図6.[Cr₁₂S₁₆(H)₂(PEt₃)₁₀](4)のORTEP図

　磁化率の測定では、4も温度に依存して不対電子数が変化することがわかった。また、4における2つの骨格の持つ磁化率は全測定温度範囲において単量体3における骨格の磁化率の2倍よりも小さくなっており、骨格間に反強磁性的相互作用が働いていることがわかった。

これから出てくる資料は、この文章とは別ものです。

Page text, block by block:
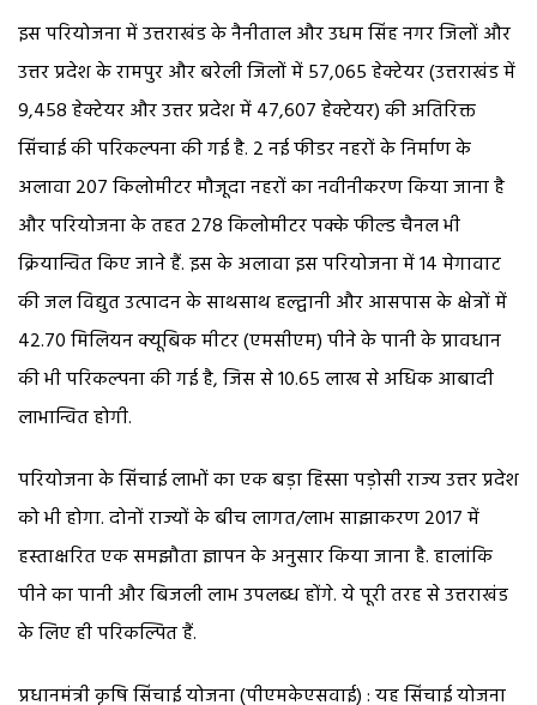
इस परियोजना में उत्तराखंड के नैनीताल और उधम सिंह नगर जिलों और
उत्तर प्रदेश के रामपुर और बरेली जिलों में 57,065 हेक्टेयर (उत्तराखंड में
9,458 हेक्टेयर और उत्तर प्रदेश में 47,607 हेक्टेयर) की अतिरिक्त
सिंचाई की परिकल्पना की गई है. 2 नई फीडर नहरों के निर्माण के
अलावा 207 किलोमीटर मौजूदा नहरों का नवीनीकरण किया जाना है
और परियोजना के तहत 278 किलोमीटर पक्के फील्ड चैनल भी
क्रियान्वित किए जाने हैं. इस के अलावा इस परियोजना में 14 मेगावाट
की जल विद्युत उत्पादन के साथसाथ हल्द्वानी और आसपास के क्षेत्रों में
42.70 मिलियन क्यूबिक मीटर (एमसीएम) पीने के पानी के प्रावधान
की भी परिकल्पना की गई है, जिस से 10.65 लाख से अधिक आबादी
लाभान्वित होगी.
परियोजना के सिंचाई लाभों का एक बड़ा हिस्सा पड़ोसी राज्य उत्तर प्रदेश
को भी होगा. दोनों राज्यों के बीच लागत/लाभ साझाकरण 2017 में
हस्ताक्षरित एक समझौता ज्ञापन के अनुसार किया जाना है. हालांकि
पीने का पानी और बिजली लाभ उपलब्ध होंगे. ये पूरी तरह से उत्तराखंड
के लिए ही परिकल्पित हैं.
प्रधानमंत्री कृषि सिंचाई योजना (पीएमकेएसवाई) : यह सिंचाई योजना

これは、各骨格の構造の歪みが磁気的相互作用に起因していることを裏付ける結果ともなっている。

　以上から、この12核クラスター錯体では、金属-金属結合の弱さと、磁性や構造との相関を明らかにすることができた。

　本論文は2章からなり、第1章ではクロムカルコゲニド6核クラスター錯体の研究、第2章ではクロムスルフィド12核クラスター錯体の研究について述べられている。

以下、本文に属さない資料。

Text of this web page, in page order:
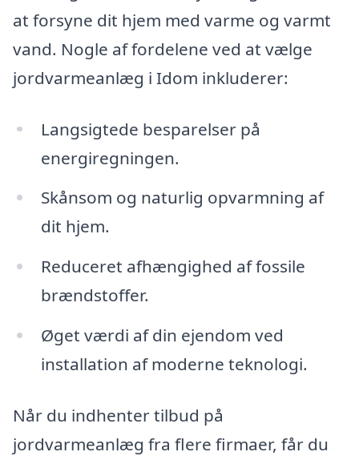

　従来、八面体骨格を持つクロムのクラスター錯体Cr₆Se₈(PEt₃)₆及びCr₆S₈(PEt₃)₆においては、磁化率の測定から、不対電子数が温度低下につれ減少し、極低温で1個分に近づくことが示されていた。しかし、Cr₆E₈(PEt₃)₆の分子式から導かれるクラスター骨格電子数は20個であるため、基底状態における不対電子数が奇数個であることを示す測定結果を説明できなかった。これは、単結晶X線構造解析では検出できなかった余分の水素原子に起因するものと推定された。そこで本研究でこれらの錯体について詳しく検討した結果、従来の合成法で得られるセレニド錯体はCr₆Se₈(PEt₃)₆[1]と八面体骨格中に1個の水素を内包したCr₆Se₈(H)(PEt₃)₆[2]の混合物であること、また、スルフィド錯体はCr₆S₈(PEt₃)₆ではなく、[2]と類似の水素内包型錯体Cr₆S₈(H)(PEt₃)₆[3]であることが明らかにされた。

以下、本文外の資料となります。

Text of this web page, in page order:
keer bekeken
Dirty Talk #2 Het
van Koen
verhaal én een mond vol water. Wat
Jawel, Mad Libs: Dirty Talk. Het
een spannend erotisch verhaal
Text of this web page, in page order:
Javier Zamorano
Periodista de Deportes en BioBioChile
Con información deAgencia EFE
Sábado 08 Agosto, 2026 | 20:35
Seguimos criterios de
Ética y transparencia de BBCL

　[1]、[2]における水素の存在は、FABマススペクトルによって確認された。すなわち[1]の質量スペクトルの同位体分布パターンはCr₆Se₈(PEt₃)₆⁺の式から計算されるものとよく一致すること、またこれに対し、[2]では[1]に比べ水素1個分だけ質量数が大きく、Cr₆Se₈(H)(PEt₃)₆⁺の式から計算されるものとよく一致する事が判明した。一方、単結晶X線構造解析から、[1],[2],[3]の錯体は、いずれもCr₆E₈(E＝Se,S)の八面体骨格を持つことが示された。6個のクロムはほぼ完全な正八面体を作っており、Cr-Crの距離は、[3](2.59Å)<[2](2.66Å)<[1](2.81Å)の順に長くなっている。また、本研究で初めて存在が明らかとなった[2]、[3]の水素は、1)八面体骨格の外側に配位する水素は通常ルイス塩基と反応して引き抜かれるのに対し、[2]、[3]の水素はルイス塩基と全く反応しない、2)[2]ではCr-Cr結合が同じセレニド錯体[1]に比べて短く、6つのクロムが八面体の中心へ引き寄せられており、クロムと八面体の中心にある水素との結合の存在が示唆される、との理由からCr₆八面体の中心に内包されていることが強く示唆された。なお、上述の錯体[2]、[3]は、八面体骨格を持ち、水素内包型構造をとるクラスター錯体として初めてのものである。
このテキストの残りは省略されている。